Fabrication and characterization of a smart epitaxial piezoelectric micromachined ultrasonic transducer

A novel piezoelectric micromachined ultrasonic transducer (pMUT) array was designed and fabricated using epitaxially grown functional Pb(Zr0.52Ti0.48)O3 (PZT) thin film on Si(1 1 1)/γ-Al2O3(1 1 1)/SrRuO3(1 1 1) substrate for biomedical applications. The crystallographic orientation of PZT film was controlled by the incorporation of epitaxial γ-Al2O3 film on Si substrate.
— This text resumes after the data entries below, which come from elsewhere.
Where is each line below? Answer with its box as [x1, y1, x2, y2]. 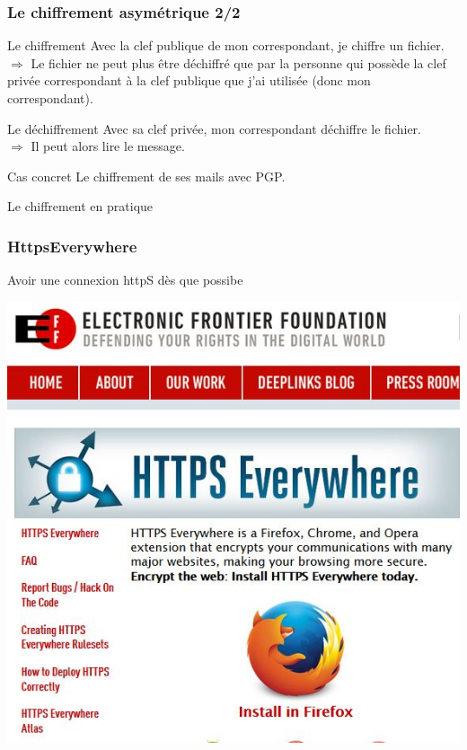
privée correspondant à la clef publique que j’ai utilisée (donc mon [7, 71, 371, 90]
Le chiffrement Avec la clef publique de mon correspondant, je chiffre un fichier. [7, 36, 445, 55]
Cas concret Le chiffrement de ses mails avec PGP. [7, 166, 286, 185]
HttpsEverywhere [7, 234, 137, 257]
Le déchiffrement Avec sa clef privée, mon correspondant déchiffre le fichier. [7, 119, 421, 137]
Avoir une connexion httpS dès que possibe [7, 270, 243, 289]
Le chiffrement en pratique [7, 197, 154, 216]
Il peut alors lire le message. [31, 137, 185, 155]
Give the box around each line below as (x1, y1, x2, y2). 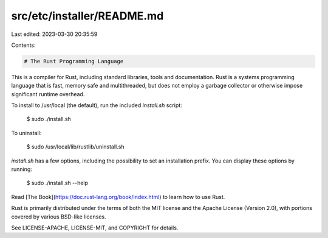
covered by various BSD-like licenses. (11, 213, 106, 220)
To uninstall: (11, 129, 42, 136)
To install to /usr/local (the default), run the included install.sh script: (11, 102, 182, 109)
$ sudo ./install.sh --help (26, 180, 88, 187)
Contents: (11, 41, 36, 49)
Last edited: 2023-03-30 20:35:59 (11, 30, 98, 38)
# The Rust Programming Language (24, 58, 124, 65)
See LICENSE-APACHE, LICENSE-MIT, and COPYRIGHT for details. (11, 224, 179, 231)
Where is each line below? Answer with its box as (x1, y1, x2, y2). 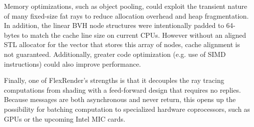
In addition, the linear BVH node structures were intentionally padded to (4, 20, 224, 30)
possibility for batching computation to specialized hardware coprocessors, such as (4, 103, 250, 114)
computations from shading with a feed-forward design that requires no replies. (4, 84, 241, 95)
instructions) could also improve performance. (4, 58, 141, 69)
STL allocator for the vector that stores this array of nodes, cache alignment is (4, 39, 240, 50)
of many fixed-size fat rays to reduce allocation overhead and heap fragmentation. (4, 10, 249, 21)
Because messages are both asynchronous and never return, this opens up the (4, 94, 236, 104)
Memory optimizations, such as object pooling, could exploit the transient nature (4, 1, 248, 11)
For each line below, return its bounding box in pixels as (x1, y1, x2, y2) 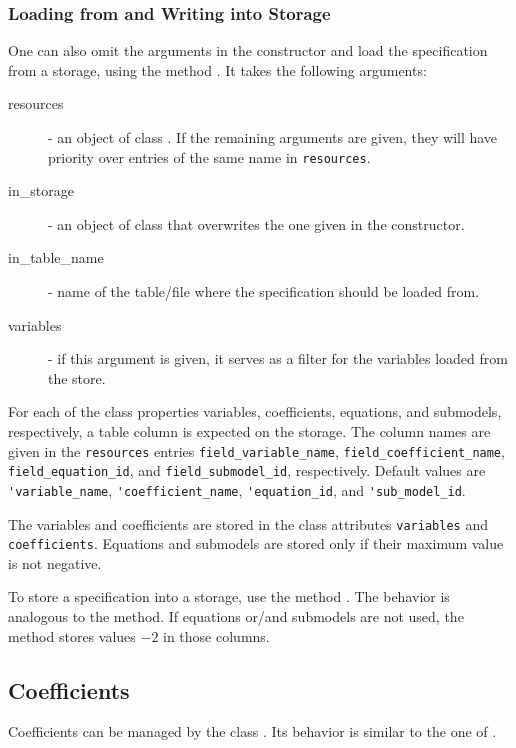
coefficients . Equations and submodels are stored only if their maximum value (8, 533, 504, 554)
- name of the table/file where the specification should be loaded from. (48, 281, 480, 302)
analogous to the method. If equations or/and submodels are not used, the (8, 606, 464, 627)
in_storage (8, 180, 74, 201)
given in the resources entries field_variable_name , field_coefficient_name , (8, 440, 505, 461)
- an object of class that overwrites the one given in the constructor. (48, 213, 465, 234)
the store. (48, 367, 106, 388)
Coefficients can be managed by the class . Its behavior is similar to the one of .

Modal shape of pMUT was analyzed employing advanced 3D finite element modeling taking the crystallographic anisotropy of materials and the properties of immersed medium (air or water) into account. Eigenfrequency with mode shapes has shown to have significant influence on transmitting-receiving characteristics of pMUT. Modal shapes of pMUT were also quantitatively determined using Laser Doppler Vibratometry (LDV). An excellent correlation was obtained between computational and experimental results. A significantly high sensitivity of 3.9 μV/kPa was obtained in an under-water ultrasonic wave transmission experiment conducted using fabricated pMUT as wave transmitter and a commercial transducer as receiver at a fundamental frequency of 1.20 MHz. Advanced FE computation thus serves as a tool to a priori optimize device structure for the successful transmission of ultrasonic waves with sufficient power to generate high resolution 3D imaging.